§ WHAT YOU WILL DO
Transcribe the data underneath exactly. No images belong in your version.

§ DATA FOR REVIEW

★ ★ ★ ★

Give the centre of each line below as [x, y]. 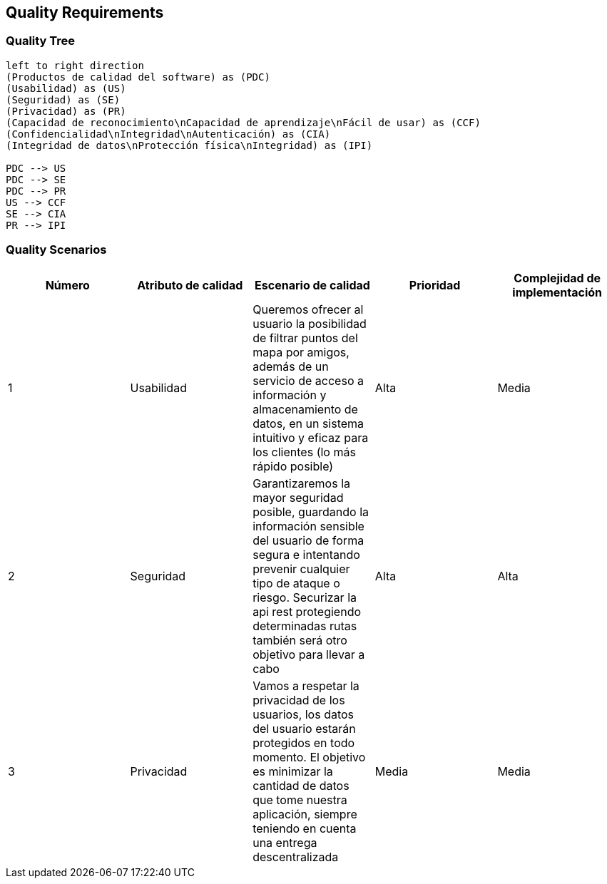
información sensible [308, 526]
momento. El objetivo [309, 757]
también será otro [300, 640]
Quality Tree [41, 41]
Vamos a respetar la [306, 685]
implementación [557, 292]
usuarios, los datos [303, 714]
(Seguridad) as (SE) [63, 99]

★ ★ ★ ★

§ EXERCISE RESULT
Give the centre of each line below as [x, y]. 
información sensible [308, 526]
momento. El objetivo [309, 757]
también será otro [300, 640]
Quality Tree [41, 41]
Vamos a respetar la [306, 685]
implementación [557, 292]
usuarios, los datos [303, 714]
(Seguridad) as (SE) [63, 99]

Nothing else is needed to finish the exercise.